SUBSCRIPTION="00000000-0000-0000-0000-000000000000"

# Run volatile capture on VM (no SSH required via Run Command)
az vm run-command invoke \
  --resource-group "$RESOURCE_GROUP" \
  --name "$VM_NAME" \
  --command-id RunShellScript \
  --scripts "ps auxwwef; ss -tunap; lsmod; ls -la /proc/*/exe 2>/dev/null | grep deleted"

# Activity log — control-plane events last 2 hours
az monitor activity-log list \
  --resource-group "$RESOURCE_GROUP" \
  --start-time "$(date -u -d '2 hours ago' +%Y-%m-%dT%H:%M:%SZ)" \
  --query '[].{caller:caller,operation:operationName.localizedValue,status:status.localizedValue,time:eventTimestamp}' \
  --output table

# VM instance view — running extensions and power state
az vm get-instance-view \
  --resource-group "$RESOURCE_GROUP" \
  --name "$VM_NAME" \
  --query '{statuses:instanceView.statuses, extensions:instanceView.extensions}'

GCP

PROJECT="my-project"
ZONE="us-central1-a"
INSTANCE="my-vm"

# Run volatile capture (no SSH via OS Login or IAP)
gcloud compute ssh "$INSTANCE" --zone="$ZONE" --project="$PROJECT" \
  --command="ps auxwwef; ss -tunap; lsmod; ls -la /proc/*/exe 2>/dev/null | grep deleted"

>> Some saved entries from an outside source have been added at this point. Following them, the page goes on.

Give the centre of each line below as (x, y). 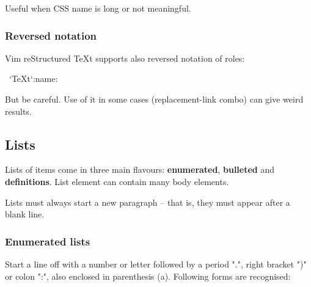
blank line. (25, 214)
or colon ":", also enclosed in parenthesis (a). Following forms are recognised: (148, 276)
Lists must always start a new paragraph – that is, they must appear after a (148, 202)
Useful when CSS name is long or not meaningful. (98, 8)
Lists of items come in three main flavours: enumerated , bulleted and (140, 169)
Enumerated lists (48, 241)
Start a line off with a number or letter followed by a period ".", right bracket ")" (156, 263)
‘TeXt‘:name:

# Instance description — metadata, service accounts, network
gcloud compute instances describe "$INSTANCE" \
  --zone="$ZONE" \
  --project="$PROJECT" \
  --format="json" | jq '{status, networkInterfaces, serviceAccounts, metadata, lastStartTimestamp}'

# Audit logs — admin and data access events last 2 hours
gcloud logging read \
  "resource.type=gce_instance AND resource.labels.instance_id=$(gcloud compute instances describe $INSTANCE --zone=$ZONE --format='value(id)') AND timestamp>\"$(date -u -d '2 hours ago' +%Y-%m-%dT%H:%M:%SZ)\"" \
  --project="$PROJECT" \
  --format="json" | jq '.[] | {timestamp, severity, protoPayload: .protoPayload.methodName}'

Cloud-specific red flags: IAM role assumption events immediately before the incident window; security group or firewall rule modifications opening inbound access; service account key creation during the incident window; VPC flow logs showing unexpected outbound traffic volume.